Nevertheless, his masterwork, published in 1871, was titled The
Theory of Political Economy.' Jevons opens his analysis by declaring that
"value depends entirely upon utility." He goes on to say, "[W]e have only
to trace out carefully the natural laws of the variation of utility, as depending upon the quantity of a commodity in our possession, in order
to arrive at a satisfactory theory of exchange."
Here we have a restatement of Bernoulli's pivotal assertion that
utility varies with the quantity of a commodity already in one's possession. Later in the book Jevons qualifies this generalization with a statement typical of a proper Victorian gentleman: "the more refined and
intellectual our needs become, the less they are capable of satiety."

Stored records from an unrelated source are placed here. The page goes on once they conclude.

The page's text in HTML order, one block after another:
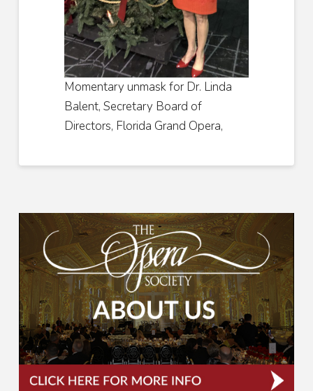
Momentary unmask for Dr. Linda
Balent, Secretary Board of
Directors, Florida Grand Opera,
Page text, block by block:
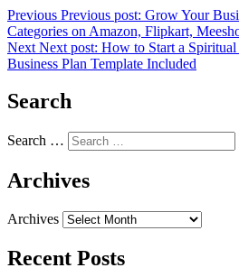
Previous Previous post: Grow Your
Categories on Amazon, Flipkart,
Next Next post: How to Start a Spiritual
Business Plan Template Included
Search
Search …
Archives
Archives
Recent Posts
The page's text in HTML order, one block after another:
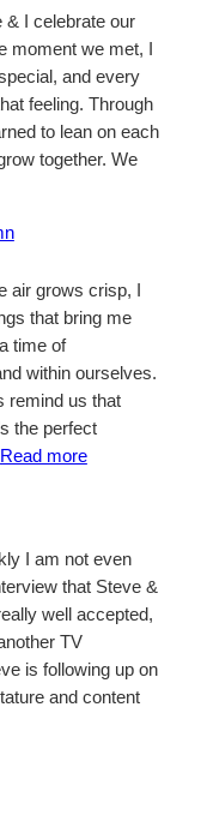
& I celebrate our
moment we met, I
and every
feeling. Through
to lean on each
together. We
action
air grows crisp, I
that bring me
time of
within ourselves.
remind us that
the perfect
Read more:
Autumn
I am not even
that Steve &
well accepted,
TV
is following up on
and content
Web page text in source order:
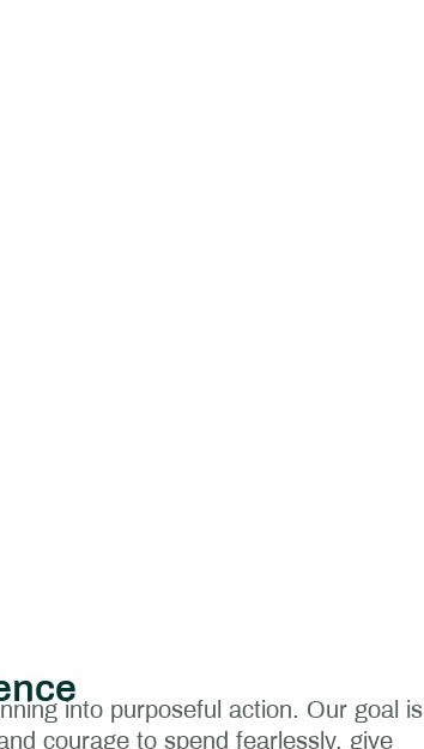
into purposeful action. Our goal is
courage to spend fearlessly, give
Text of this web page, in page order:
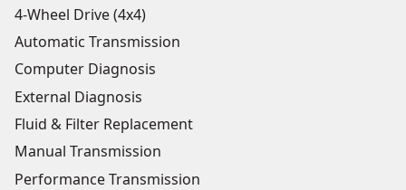
4-Wheel Drive (4x4)
Automatic Transmission
Computer Diagnosis
External Diagnosis
Fluid & Filter Replacement
Manual Transmission
Performance Transmission
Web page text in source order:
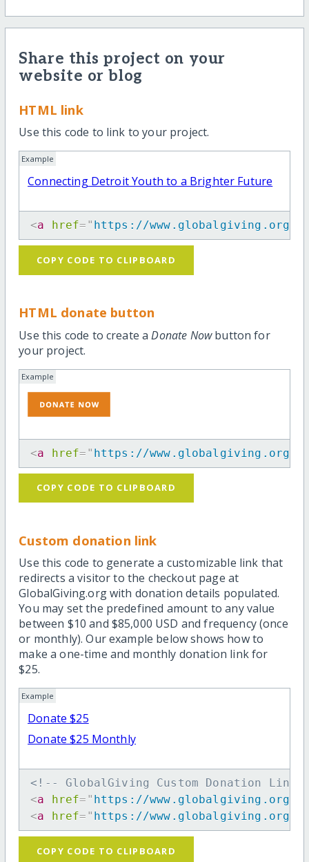
Share this project on your
website or blog
HTML link
Use this code to link to your project.
Example
Connecting Detroit Youth to a Brighter Future
<a href= " https://www.globalgiving.org/
COPY CODE TO CLIPBOARD
HTML donate button
Use this code to create aDonate Nowbutton for
your project.
Example
<a href= " https://www.globalgiving.org/
COPY CODE TO CLIPBOARD
Custom donation link
Use this code to generate a customizable link that
redirects a visitor to the checkout page at
GlobalGiving.org with donation details populated.
You may set the predefined amount to any value
between $10 and $85,000 USD and frequency (once
or monthly). Our example below shows how to
make a one-time and monthly donation link for
$25.
Example
Donate $25
Donate $25 Monthly
<!-- GlobalGiving Custom Donation
<a href= " https://www.globalgiving.org/dy/
<a href= " https://www.globalgiving.org/dy/
COPY CODE TO CLIPBOARD
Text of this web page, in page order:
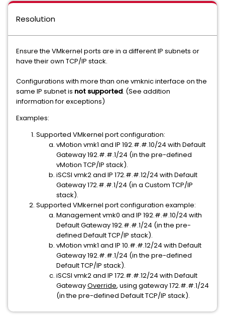
Resolution
Ensure the VMkernel ports are in a different IP subnets or
have their own TCP/IP stack.
Configurations with more than one vmknic interface on the
same IP subnet is not supported. (See addition
information for exceptions)
Examples:
Supported VMkernel port configuration:
vMotion vmk1 and IP 192.#.#.10/24 with Default
Gateway 192.#.#.1/24 (in the pre-defined
vMotion TCP/IP stack).
iSCSI vmk2 and IP 172.#.#.12/24 with Default
Gateway 172.#.#.1/24 (in a Custom TCP/IP
stack).
Supported VMkernel port configuration example:
Management vmk0 and IP 192.#.#.10/24 with
Default Gateway 192.#.#.1/24 (in the pre-
defined Default TCP/IP stack).
vMotion vmk1 and IP 10.#.#.12/24 with Default
Gateway 192.#.#.1/24 (in the pre-defined
Default TCP/IP stack).
iSCSI vmk2 and IP 172.#.#.12/24 with Default
GatewayOverride, using gateway 172.#.#.1/24
(in the pre-defined Default TCP/IP stack).
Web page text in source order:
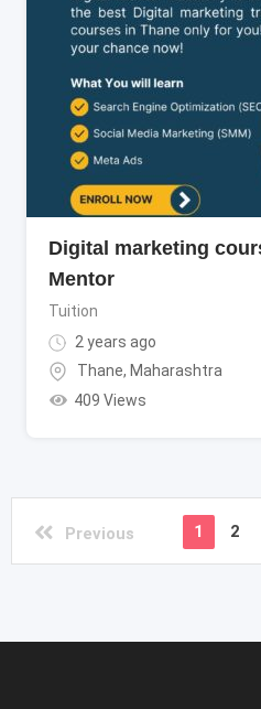
Digital marketing
Mentor
Tuition
2 years ago
Thane, Maharashtra
409 Views
Previous 1 2
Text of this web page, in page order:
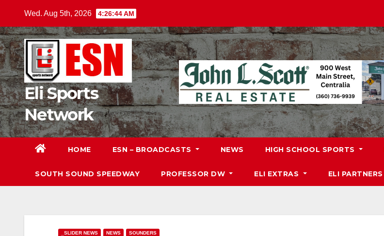
content
Wed. Aug 5th, 2026 4:26:45 AM
Eli Sports
Network
HOME ESN – BROADCASTS NEWS HIGH SCHOOL SPORTS
SOUTH SOUND SPEEDWAY PROFESSOR DW ELI EXTRAS ELI PARTNERS
_SLIDER NEWS NEWS SOUNDERS
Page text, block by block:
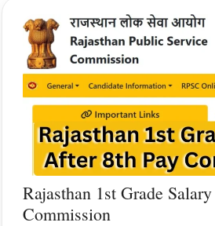
Rajasthan 1st Grade
Commission
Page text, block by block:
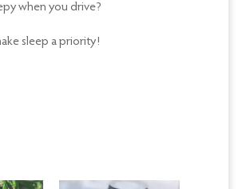
when you drive?
sleep a priority!
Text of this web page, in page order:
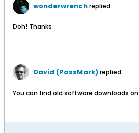
wonderwrenchreplied
Doh! Thanks
David (PassMark)replied
You can find old software downloads
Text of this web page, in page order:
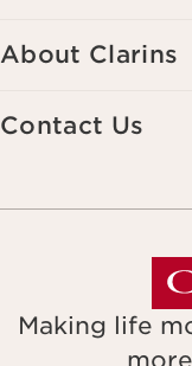
About Clarins
Contact Us
Making life
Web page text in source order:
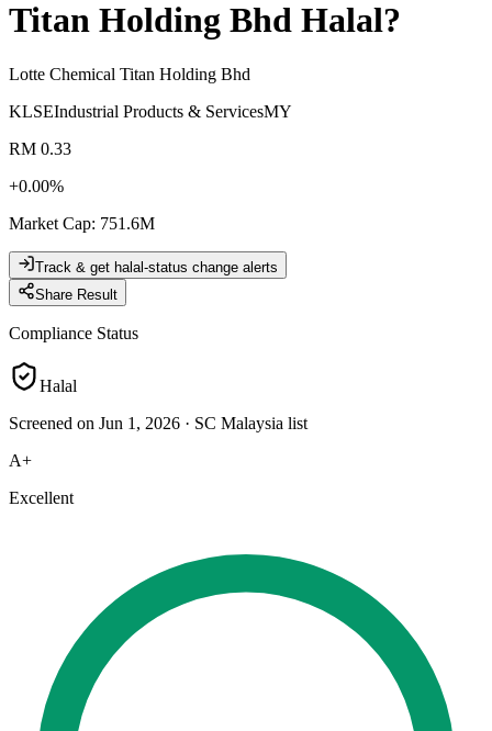
Titan Holding Bhd Halal?
Lotte Chemical Titan Holding Bhd
KLSEIndustrial Products & ServicesMY
RM 0.33
+0.00%
Market Cap: 751.6M
Track & get halal-status change alerts
Share Result
Compliance Status
Halal
Screened on Jun 1, 2026 · SC Malaysia list
A+
Excellent

Jevons was confident that he had solved the question of value,
claiming that the ability to express everything in quantitative terms had
made irrelevant the vague generalities that had characterized economics up to that point. He brushed off the problem of uncertainty by
announcing that we need simply apply the probabilities learned from
past experience and observation: "The test of correct estimation of
probabilities is that the calculations agree with the fact on the average.
... We make calculations of this kind more or less accurately in all the
ordinary affairs of life."
Jevons takes many pages to describe earlier efforts to introduce mathematics into economics, though he makes no mention of Bernoulli. He
leaves no doubt, however, about what he himself has achieved:
Previous to the time of Pascal, who would have thought of measuring doubt and belief? Who would have conceived that the investigation of petty games of chance would have led to the creation of
perhaps the most sublime branch of mathematical science-the
theory of probabilities?
Now there can be no doubt that pleasure, pain, labour, utility,
value, wealth, money, capital, etc. are all notions admitting of quantity; nay, the whole of our actions in industry and trade certainly
depend upon comparing quantities of advantage and disadvantage.